DATA FOR ANALYSIS Start Marker

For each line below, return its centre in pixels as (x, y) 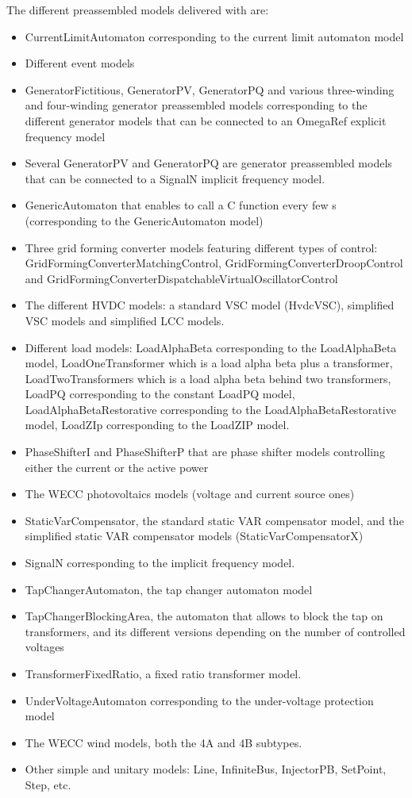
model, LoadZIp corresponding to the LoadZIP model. (157, 425)
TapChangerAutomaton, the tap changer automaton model (169, 589)
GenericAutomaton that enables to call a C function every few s (181, 205)
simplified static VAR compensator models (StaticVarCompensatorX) (194, 536)
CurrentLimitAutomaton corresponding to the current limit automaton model (214, 36)
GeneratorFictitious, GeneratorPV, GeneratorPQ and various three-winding (210, 89)
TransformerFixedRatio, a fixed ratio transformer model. (163, 673)
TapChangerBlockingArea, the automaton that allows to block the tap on (204, 616)

DATA FOR ANALYSIS End Marker

THE TASK: Pull every line containing "that" from the entries above and copy it.

YOUR SOLUTION:
GenericAutomaton that enables to call a C function every few s (181, 205)
TapChangerBlockingArea, the automaton that allows to block the tap on (204, 616)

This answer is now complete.